• Directions
Your reply should hold every entry below exactly as written and none of the pictures.

Collected data entries

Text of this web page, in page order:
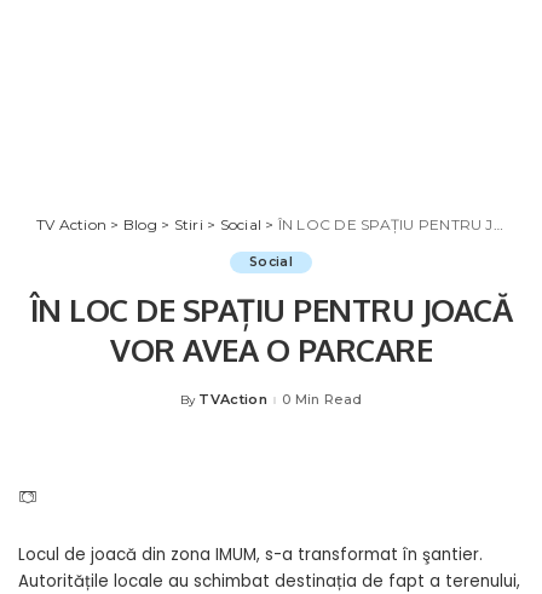
TV Action > Blog > Stiri > Social > ÎN LOC DE SPAȚIU PENTRU JOACĂ VOR AVEA O PARCARE
Social
ÎN LOC DE SPAȚIU PENTRU JOACĂ
VOR AVEA O PARCARE
Posted
By TVAction 0 Min Read
Locul de joacă din zona IMUM, s-a transformat în şantier.
Autoritățile locale au schimbat destinația de fapt a terenului,
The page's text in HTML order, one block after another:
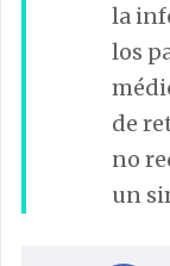
la
los
de
no
un
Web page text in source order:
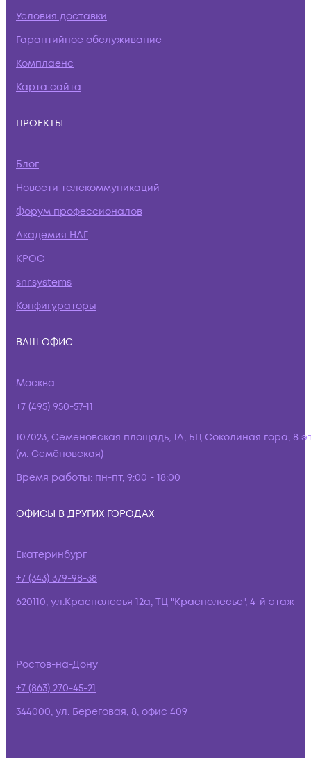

• Solution below
Text of this web page, in page order:
TV Action > Blog > Stiri > Social > ÎN LOC DE SPAȚIU PENTRU JOACĂ VOR AVEA O PARCARE
Social
ÎN LOC DE SPAȚIU PENTRU JOACĂ
VOR AVEA O PARCARE
Posted
By TVAction 0 Min Read
Locul de joacă din zona IMUM, s-a transformat în şantier.
Autoritățile locale au schimbat destinația de fapt a terenului,
The page's text in HTML order, one block after another:
la
los
de
no
un
Web page text in source order:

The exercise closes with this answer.